Re: Blank Nodes Re: Toward easier RDF: a proposal

On 11/28/18 10:41 AM, Henry Story wrote:
> A person looking at the Json [of a postal address] sees the same address because they think of of a number of things:
>    1. . . .
>    2.  they could decide that two addresses are the same if they have exactly the same attributes and values.
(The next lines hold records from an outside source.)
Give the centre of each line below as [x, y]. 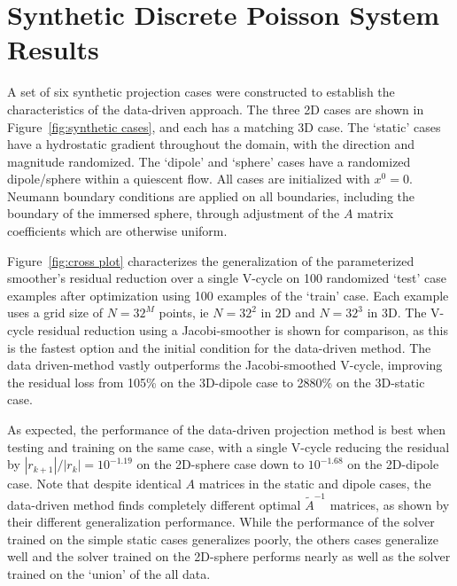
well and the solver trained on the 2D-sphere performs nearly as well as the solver [229, 556]
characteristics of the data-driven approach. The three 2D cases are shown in [216, 109]
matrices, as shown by [390, 504]
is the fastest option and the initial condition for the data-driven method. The [219, 347]
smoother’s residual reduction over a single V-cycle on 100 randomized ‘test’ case [227, 278]
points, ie [184, 313]
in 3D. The [397, 313]
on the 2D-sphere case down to [221, 464]
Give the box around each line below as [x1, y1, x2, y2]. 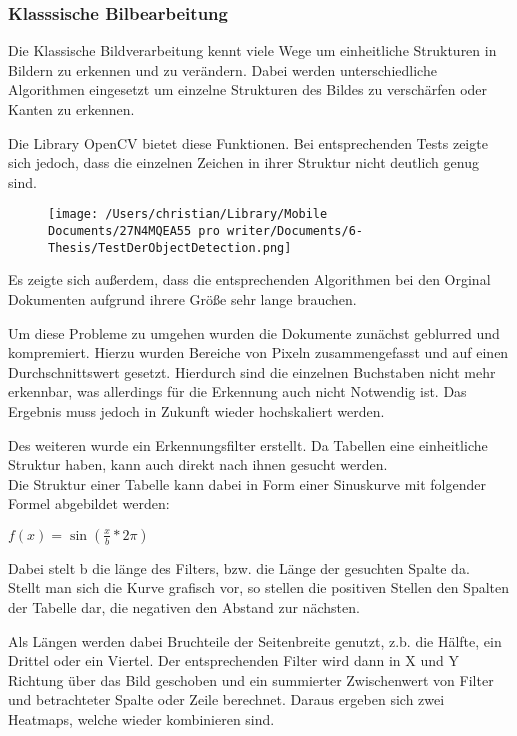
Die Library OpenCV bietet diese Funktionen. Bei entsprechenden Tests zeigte [8, 132, 488, 153]
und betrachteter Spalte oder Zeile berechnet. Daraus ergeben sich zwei [8, 689, 445, 710]
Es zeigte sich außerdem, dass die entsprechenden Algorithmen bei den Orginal [8, 269, 491, 290]
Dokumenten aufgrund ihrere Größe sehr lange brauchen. [8, 288, 357, 309]
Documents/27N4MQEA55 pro [48, 224, 220, 239]
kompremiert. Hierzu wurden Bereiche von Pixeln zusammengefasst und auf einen [8, 342, 509, 363]
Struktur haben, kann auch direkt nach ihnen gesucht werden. [8, 454, 388, 475]
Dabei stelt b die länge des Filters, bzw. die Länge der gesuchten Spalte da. [8, 557, 470, 578]
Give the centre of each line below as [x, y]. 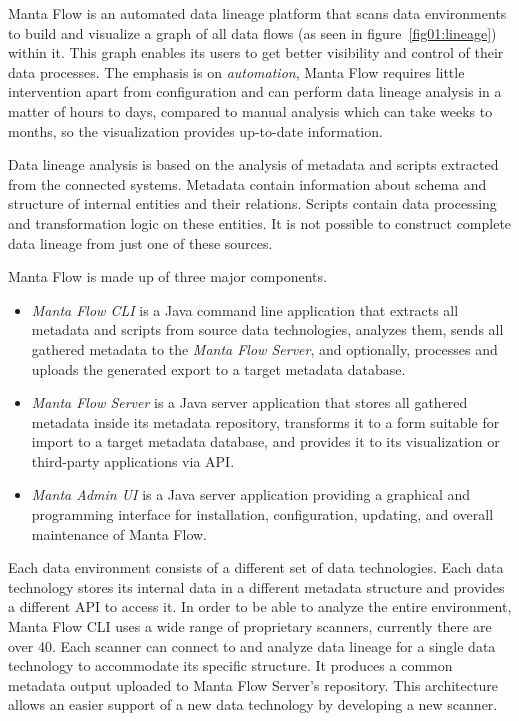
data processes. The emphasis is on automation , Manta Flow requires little [236, 71]
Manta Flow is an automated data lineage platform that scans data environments [257, 13]
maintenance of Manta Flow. [119, 533]
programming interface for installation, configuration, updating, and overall [262, 514]
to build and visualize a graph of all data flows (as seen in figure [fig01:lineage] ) [252, 32]
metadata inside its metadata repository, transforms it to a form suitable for [265, 421]
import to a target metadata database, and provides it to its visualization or [265, 441]
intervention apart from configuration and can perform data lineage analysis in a [255, 91]
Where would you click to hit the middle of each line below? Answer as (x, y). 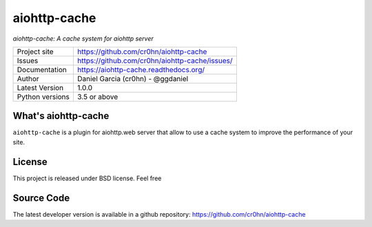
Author (28, 78)
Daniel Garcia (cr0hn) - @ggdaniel (133, 78)
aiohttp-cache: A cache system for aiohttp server (83, 39)
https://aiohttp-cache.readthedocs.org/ (141, 69)
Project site (35, 52)
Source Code (41, 198)
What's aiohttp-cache (61, 116)
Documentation (42, 69)
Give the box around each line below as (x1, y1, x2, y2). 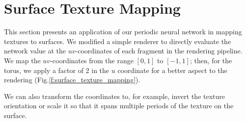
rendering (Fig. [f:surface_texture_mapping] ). (4, 74, 140, 85)
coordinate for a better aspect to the (117, 65, 227, 75)
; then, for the (190, 55, 232, 65)
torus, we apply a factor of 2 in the (4, 65, 109, 75)
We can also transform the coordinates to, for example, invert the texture (4, 91, 225, 101)
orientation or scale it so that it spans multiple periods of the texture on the (4, 100, 234, 111)
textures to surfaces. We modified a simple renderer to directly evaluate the (4, 36, 231, 46)
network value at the (4, 46, 66, 56)
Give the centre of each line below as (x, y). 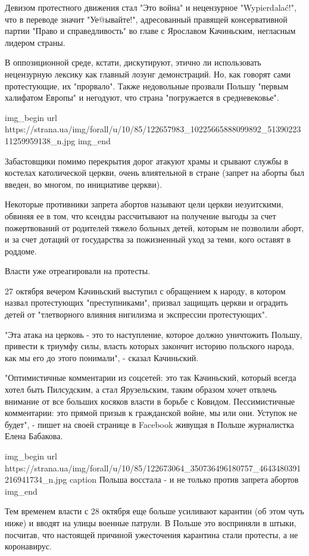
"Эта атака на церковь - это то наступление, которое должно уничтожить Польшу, (154, 334)
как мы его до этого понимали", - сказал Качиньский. (102, 357)
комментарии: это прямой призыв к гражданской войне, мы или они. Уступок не (151, 413)
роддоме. (21, 251)
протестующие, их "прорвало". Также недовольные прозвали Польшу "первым (147, 86)
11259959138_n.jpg (40, 140)
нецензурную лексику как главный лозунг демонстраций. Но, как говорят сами (148, 74)
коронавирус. (28, 546)
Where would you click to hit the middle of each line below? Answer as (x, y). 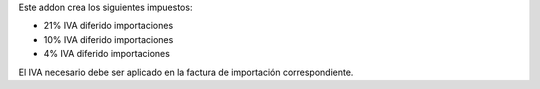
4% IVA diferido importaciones (106, 54)
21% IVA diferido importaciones (108, 26)
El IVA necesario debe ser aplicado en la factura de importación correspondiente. (186, 72)
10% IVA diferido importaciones (108, 39)
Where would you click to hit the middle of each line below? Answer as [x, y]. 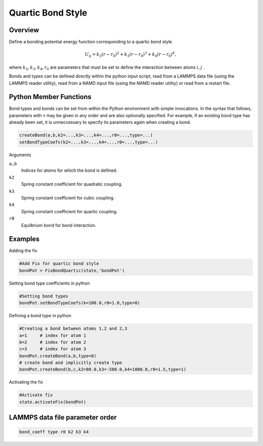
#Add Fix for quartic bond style [59, 264]
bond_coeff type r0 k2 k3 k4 [54, 432]
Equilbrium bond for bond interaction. [59, 225]
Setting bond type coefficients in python [49, 283]
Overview [24, 30]
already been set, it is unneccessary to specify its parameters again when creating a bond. [100, 122]
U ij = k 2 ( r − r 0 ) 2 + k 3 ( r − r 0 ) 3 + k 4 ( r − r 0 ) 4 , [131, 55]
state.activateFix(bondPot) [53, 402]
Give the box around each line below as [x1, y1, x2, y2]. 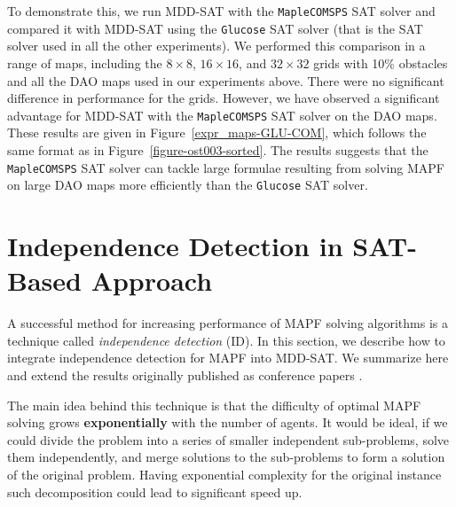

You're right, I forgot to mention one very important assumption: that 
the attributes and values of those addresses constitute a composite 
*key*.  That is what allows us to logically conclude that they are the 
*same* address.  For something like a postal address the attributes and 
values naturally do constitute a composite key, and we humans are so 
accustomed to knowing this that it is easy to forget that the computer 
will *not* necessarily know this . . . unless we tell it to do so.  Let 
me explain further.

Suppose we have these address entries for joe and monica:

:joe :address _:b1 .
_:b1 a "PostalAddress" ;
      :streetAddress "123 West Jefferson Street" ;
      :addressLocality "Phoenix" ;
      :addressRegion "AZ" ;
      :postalCode "85003" ;
      :addressCountry "US" .

:monica :address _:b2 .
_:b2 a "PostalAddress" ;
      :streetAddress "123 West Jefferson Street" ;
      :addressLocality "Phoenix" ;
      :addressRegion "AZ" ;
      :postalCode "85003" ;
      :addressCountry "US" .

Do joe and monica have the *same* address?  In other words, is the above 
logically equivalent to writing the following?

:joe :address _:b1 .
_:b1 a "PostalAddress" ;
      :streetAddress "123 West Jefferson Street" ;
      :addressLocality "Phoenix" ;
      :addressRegion "AZ" ;
      :postalCode "85003" ;
      :addressCountry "US" .

:monica :address _:b1 .

If we know that those attributes form a composite key, then the answer 
is yes.  Otherwise, the answer is no, because for example the following 
two statements may show up elsewhere in the graph:

_:b1 :addressPlanet "Earth" .
_:b2 :addressPlanet "Alpha7" .

In my own experience, objects composed of literal attributes like this 
generally *do* form a composite key, though perhaps other RDF developers 
have had different experience.  But even if the attributes do not form a 
composite key, I am convinced that in general objects like this *should* 
have some kind of key -- i.e., it is beneficial to give them a key if 
they don't naturally have one.  This corresponds directly to standard 
good practice for tables in relational databases: that every table 
should have a primary key (which could be composite).